ハルさんとダンナさんもいらして、中に入らせてもらう。スクリーン、プロジェクターなど機材が設置されていた。

時々ここで上映会もやっているとのこと。

私は持ってきたDVDで試写をしてみた。

音が少し心配だが、なんとかなりそうだ。50人くらいは入りそうだ。

こじんまりとしたいい上映会ができそうだ。
そして誠さんに小寺君のスライドショーをやる保育園まで送ってもらった。

ここで誠さんと別れた。
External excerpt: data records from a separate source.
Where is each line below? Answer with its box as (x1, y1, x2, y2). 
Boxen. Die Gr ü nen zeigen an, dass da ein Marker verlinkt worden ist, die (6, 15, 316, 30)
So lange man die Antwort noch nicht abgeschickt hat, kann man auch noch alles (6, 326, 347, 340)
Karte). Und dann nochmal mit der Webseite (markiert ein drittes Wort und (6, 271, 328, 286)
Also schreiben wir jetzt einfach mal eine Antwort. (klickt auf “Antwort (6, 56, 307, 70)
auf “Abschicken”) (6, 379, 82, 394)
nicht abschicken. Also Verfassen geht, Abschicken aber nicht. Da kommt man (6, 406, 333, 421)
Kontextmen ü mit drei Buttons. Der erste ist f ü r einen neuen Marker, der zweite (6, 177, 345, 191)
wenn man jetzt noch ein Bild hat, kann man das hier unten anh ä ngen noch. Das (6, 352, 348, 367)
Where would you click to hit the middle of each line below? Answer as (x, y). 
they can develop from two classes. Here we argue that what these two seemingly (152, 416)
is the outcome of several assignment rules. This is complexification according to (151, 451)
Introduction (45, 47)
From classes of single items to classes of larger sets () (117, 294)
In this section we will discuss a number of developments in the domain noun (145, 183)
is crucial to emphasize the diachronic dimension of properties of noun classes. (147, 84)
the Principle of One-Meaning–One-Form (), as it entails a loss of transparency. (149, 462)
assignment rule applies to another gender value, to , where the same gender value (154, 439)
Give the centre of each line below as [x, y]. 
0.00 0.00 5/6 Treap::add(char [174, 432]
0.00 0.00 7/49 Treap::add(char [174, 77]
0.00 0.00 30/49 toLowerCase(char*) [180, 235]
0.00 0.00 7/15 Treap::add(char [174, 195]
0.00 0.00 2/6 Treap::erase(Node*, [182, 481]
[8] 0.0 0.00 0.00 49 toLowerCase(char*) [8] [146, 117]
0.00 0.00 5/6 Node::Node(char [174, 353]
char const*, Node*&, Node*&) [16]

今回も誠さんに色々お世話になった。

つも世話になってばかりだ。

裸で外を走り回っている元気な子供たちがたくさんいた。

実ににぎやかだ。この子たちがじっと座ってスライドを見てられるのだろうかと思ったほどだ。

小寺君は体育館で準備をしていた。突然の私の訪問に、園長先生は優しく迎えてくれた。

私は職員室で園長先生とお話をしていた。

その間に子供がなんやかんやで園長先生のところに来ては話をしていく。

先生はとてもやさしく丁寧に子供に接していた。
もうすぐ始まろうとする頃、近くに住む女性が小寺君のスライドショーを見にやってきた。

その女性は私を見つけると「以前、こなひき小屋で空想の森のラッシュ上映を見た者です。」と言った。

私はびっくりしたのと同時に嬉しくて、やっと映画が完成したこと、9月に函館で上映会があることを伝えた。

そうこうしているうちに10時になり、スライドショーが始まった。

小寺君は子供たちに語りかけながら、四季の森の写真を展開していった。

子供たちは写真をじっと見て、元気よく質問に答えていた。

小寺君の話術はすごい。
10:30過ぎ、私は園長先生にお礼を言って保育園を後にした。

大沼駅まで15分ほど歩いた。

ああ、今回も色んな人たちと出会えたいい旅だったなあ。

この週末は、いよいよ群馬の野外上映会だ。

夏に向かおうとしている太陽がまぶしかった。